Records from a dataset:
# # # #

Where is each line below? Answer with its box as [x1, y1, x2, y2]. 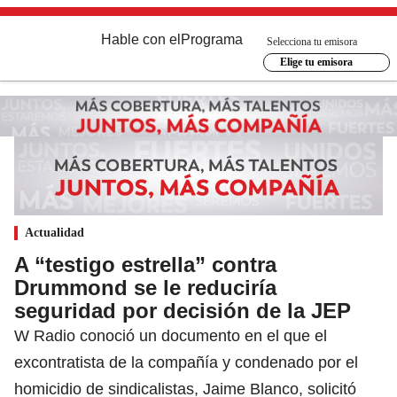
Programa [181, 32, 243, 47]
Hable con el [101, 32, 181, 47]
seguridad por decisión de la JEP [14, 298, 351, 323]
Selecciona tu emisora [267, 35, 357, 48]
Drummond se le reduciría [14, 275, 276, 300]
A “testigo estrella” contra [14, 252, 276, 276]
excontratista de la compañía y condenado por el [14, 353, 358, 371]
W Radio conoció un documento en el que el [14, 326, 327, 345]

# # # #

§ TO DO: Write out the records word for word. Pictures stay out.

§ OUTPUT FOR THIS TASK:
Where is each line below? Answer with its box as [x1, y1, x2, y2]. 
Programa [181, 32, 243, 47]
Hable con el [101, 32, 181, 47]
seguridad por decisión de la JEP [14, 298, 351, 323]
Selecciona tu emisora [267, 35, 357, 48]
Drummond se le reduciría [14, 275, 276, 300]
A “testigo estrella” contra [14, 252, 276, 276]
excontratista de la compañía y condenado por el [14, 353, 358, 371]
W Radio conoció un documento en el que el [14, 326, 327, 345]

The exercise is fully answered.